# Southland "Butch and Sundance" 3/9/10



## lodica1967 (Aug 5, 2003)

I never start threads but I just have to know who played the blind date at the end of the episode.

I can't find it on IMDB yet and I know I know her!


----------



## pjenkins (Mar 8, 1999)

cant help with the blind date, but I'm glad that TNT picked up this show, it's one of the better cop shows out there, imo.


----------



## Generic (Dec 27, 2005)

I thought she looked familiar too so I searched and found her. She is Nora Zehetner. The most popular shows she has been on are Grey's Anatomy and Heroes. I remember first seeing her on Everwood.

http://www.imdb.com/name/nm0954253/


----------



## Bob Coxner (Dec 1, 2004)

What was with the pixellating the face of the dead older girl? They did it again later in a wide shot of her lower body on the bed. Were we supposed to believe this was news footage or a documentary film like The Office? Did they use an extra and forget to get her to sign a release?


----------



## markz (Oct 22, 2002)

Bob Coxner said:


> What was with the pixellating the face of the dead older girl? They did it again later in a wide shot of her lower body on the bed. Were we supposed to believe this was news footage or a documentary film like The Office? Did they use an extra and forget to get her to sign a release?


Yeah, that was weird. With the lower body, I assumed she was supposed to be nude, but I couldn't figure out why they pixelated the face.


----------



## LlamaLarry (Apr 30, 2003)

Yeah, I was about the ask the same question. Was totally weird, since they showed the other dead kid is wasn't "dead kid" they were blurring or since they showed the mom it was just "dead person". Really pulled me out of the story.

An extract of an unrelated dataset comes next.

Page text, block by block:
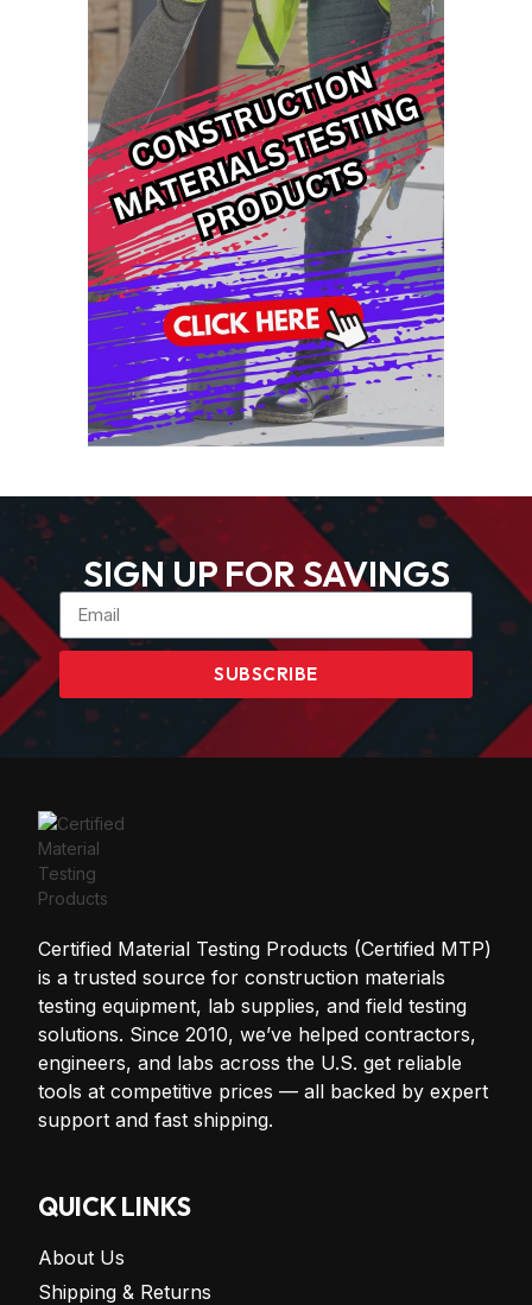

I totally hate the short haired blonde wife and have since S1.


----------



## Kamakzie (Jan 8, 2004)

LlamaLarry said:


> I totally hate the short haired blonde wife and have since S1.


Agreed.. Can't stand her..


----------



## RonDawg (Jan 12, 2006)

Bob Coxner said:


> What was with the pixellating the face of the dead older girl?


I think they were trying to imply that her face was so badly mutilated, it couldn't be shown on TV.


----------



## RonDawg (Jan 12, 2006)

LlamaLarry said:


> I totally hate the short haired blonde wife and have since S1.


Yeah, she reminds me of my former patrol partner's ex-wife. Total psycho.


----------



## spikedavis (Nov 23, 2003)

I hate her too. Completely unlikable.


----------



## LlamaLarry (Apr 30, 2003)

I am not even clear what her character is supposed to be adding to the show? 

If the intent is to make her so unlikeable that when her husband finally snaps and smacks her around that we cheer and than are supposed to feel shamed by our misogyny, then job well done.


----------



## RonDawg (Jan 12, 2006)

Well the producers wanted a show that was accurate in its portrayal of cops, and it seems like at least one in every department has an ex-wife, current or future, that is a complete nutjob and will do her best to try to ruin her husband's career.


----------



## DevdogAZ (Apr 16, 2003)

Looks like the ratings for the second new episode were not great, down 30% in adults 18-49 from the previous week to a 0.7 ratings. That's not a good sign for the show, especially given the cost. I wouldn't get too attached if I were you.


----------